The OFT claims its about-turn has come about since more evidence came to light. More likely its new boss John Fingleton is bowing to pressure from lobby groups which hate supermarkets. But while bashing Tesco may be clever politics, it is not sound economics. And it makes a mockery of government competition-policy reforms, which were meant to take politics out of antitrust decisions. Although farmers, environmentalists and small shopkeepers may not like it, shoppers use Tesco because it gives them what they want: an ever wider range of ever more affordable food. Judging by the performance of its overseas ventures, Tesco is also an international success story. Cameron may regret his opportunism; the OFT’s boss certainly should.

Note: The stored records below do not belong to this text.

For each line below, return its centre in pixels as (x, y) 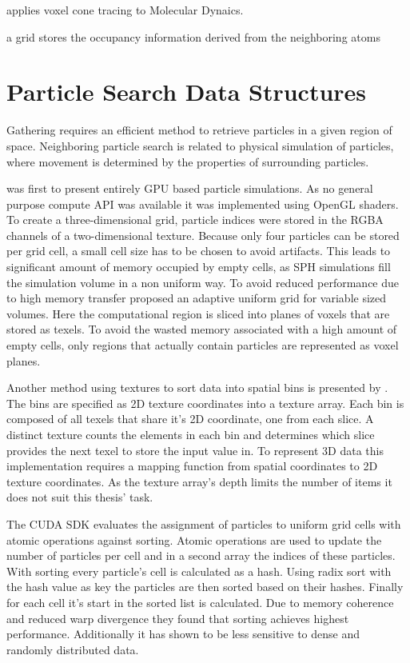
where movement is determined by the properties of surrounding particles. (188, 161)
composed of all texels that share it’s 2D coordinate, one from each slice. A (190, 419)
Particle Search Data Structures (187, 92)
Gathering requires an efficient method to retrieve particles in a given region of (199, 130)
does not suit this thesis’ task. (80, 497)
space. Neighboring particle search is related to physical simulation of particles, (200, 145)
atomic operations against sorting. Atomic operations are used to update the (194, 539)
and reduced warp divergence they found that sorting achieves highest (178, 618)

The IMF proves a good spinner Rarely have the IMF’s spring meetings enjoyed such coverage. A “breakthrough in the governance of the global economy,” splashed the FT; the IMF, said the Guardian, is becoming a “world economic watchdog.” Gordon Brown, who chairs the fund’s key policymaking committee, knows how to spin.
The IMF has been rather idle lately: there haven’t been any big financial crises recently and Asian governments, notably China, have been piling up vast reserves of foreign currencies to insure themselves against such a calamity—doing away with the need to borrow from the fund, and all the conditions it entails. But the Asian countries have achieved this by holding down their currencies, thus propping up the US dollar and swelling America’s already vast trade deficit. With exchange rates out of kilter and trade imbalances growing perilously large, many have suggested that the IMF should rediscover its original Keynesian vocation as global economic policeman.

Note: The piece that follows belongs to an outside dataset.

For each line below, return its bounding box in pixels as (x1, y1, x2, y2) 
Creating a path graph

Cue finance ministers’ much-hyped decision to ask the IMF to examine how various countries’ policies contribute to these global imbalances and suggest how they might act together to resolve them. The fund already reviews individual countries’ economic policies periodically; by monitoring several collectively, it will now be able to make suggestions in a more joined-up fashion. Big deal. While the IMF has huge power over developing countries to which it has lent money, it has little sway over the US, China or Britain. Just ask the chancellor: for years, he has roundly ignored the fund’s advice to raise taxes to plug the government’s budget deficit. The global imbalances will only be corrected when governments choose to mend their ways—or when markets force their hand.

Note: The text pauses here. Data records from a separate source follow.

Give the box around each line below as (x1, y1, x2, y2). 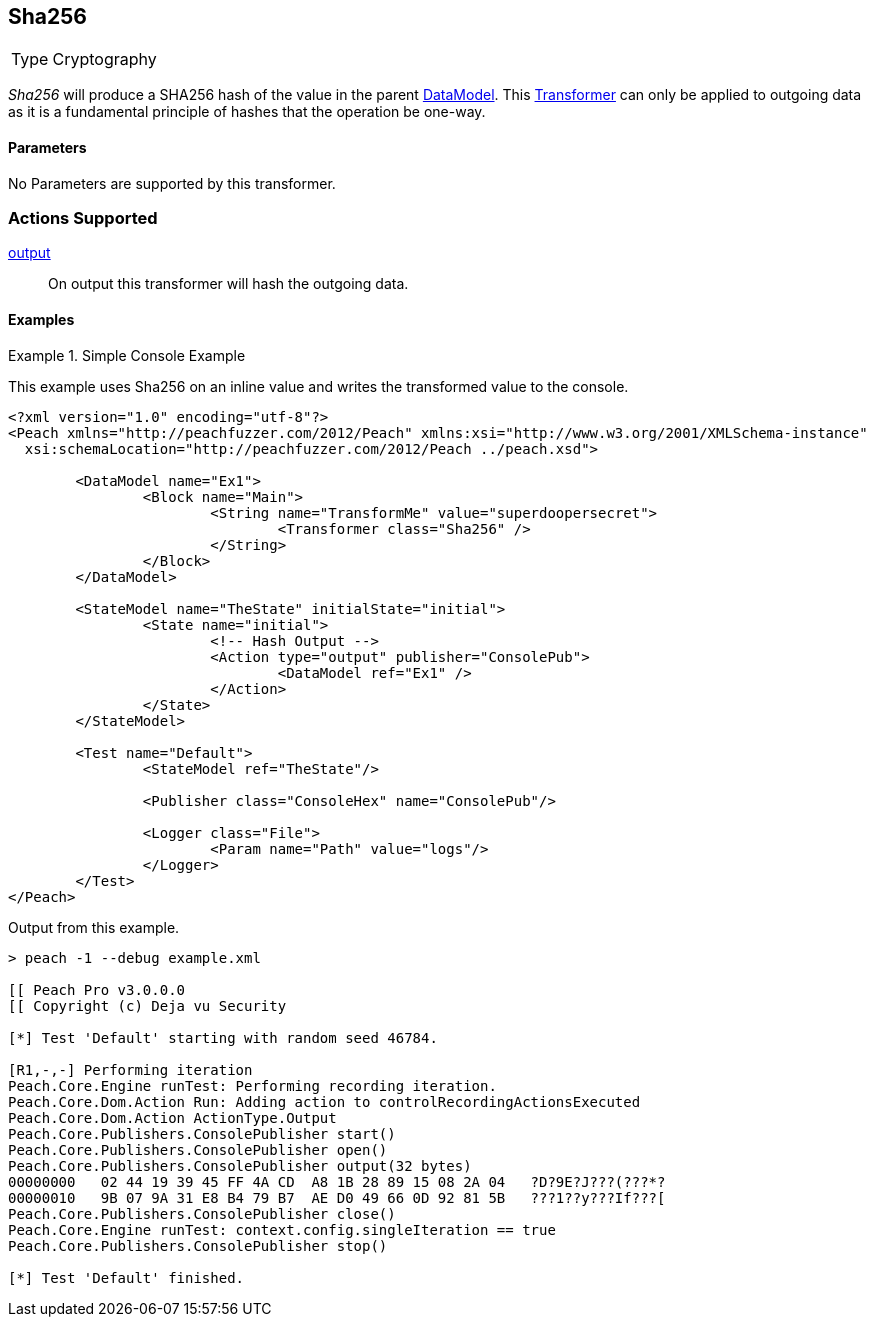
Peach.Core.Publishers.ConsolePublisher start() (8, 1125, 396, 1142)
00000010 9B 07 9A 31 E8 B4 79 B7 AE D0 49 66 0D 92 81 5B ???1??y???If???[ (8, 1189, 666, 1206)
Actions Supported (8, 208, 158, 229)
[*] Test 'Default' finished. (8, 1269, 245, 1286)
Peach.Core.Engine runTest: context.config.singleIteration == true (8, 1221, 556, 1238)
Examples (8, 311, 75, 328)
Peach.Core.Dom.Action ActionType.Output (8, 1109, 337, 1126)
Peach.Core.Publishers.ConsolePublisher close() (8, 1205, 396, 1222)

Rich governments also put off a decision to give rising economic powers such as Brazil, China and India more say at the IMF. Although its economy is over ten times bigger, India currently has fewer votes than Belgium.
Energy politics I
Not since Che Guevara died fighting there nearly 40 years ago has Bolivia been on the frontline of the global struggle against capitalism. So the anti-globalisation brigade cheered on May day as new president Evo Morales marched his troops into the country’s foreign-owned gasfields carrying banners declaring them “Nationalised: property of the Bolivians.” Among the victims of the expropriation were Britain’s BP and BG, France’s Total, Spain’s Repsol and Brazil’s Petrobras. The seizure of foreign assets by the government of Bolivia—GDP $22.3bn—should nail once and for all the myth that global companies such as BP, with an operating income of $32.7bn last year, run the world. But Bolivia was unwise to flex its muscles in this way. It will be in a pickle if foreign gas companies refuse to stay on as contractors, taking their knowhow with them. International investors will think twice about investing in the small Andean country, and Brazil, the main customer for Bolivia’s gas, will doubtless seek more reliable suppliers in future.
Energy politics II
Governments are rarely right to block foreign takeovers. But European governments would do well to limit Russia’s stranglehold over their gas supplies—by blocking state-owned Gazprom from snapping up Centrica, Britain’s main gas distributor. Gazprom demonstrated it was the pawn of a Kremlin potentially hostile to Europe when it cut off supplies to Ukraine earlier this year. And its boss has warned European governments not to block its expansion ambitions on the continent, lest it pipe its gas east to China instead. It is bad enough that Gazprom could exploit Europe’s dependence on its gas supplies to pump up prices; far worse that it is threatening to abuse its power for political purposes. Far from allowing the Russian monopolist to tighten its grip over European gas supplies, EU countries should be building pipelines that bypass Russia to alternative producers in the Caspian and seeking supplies of liquefied natural gas from further afield.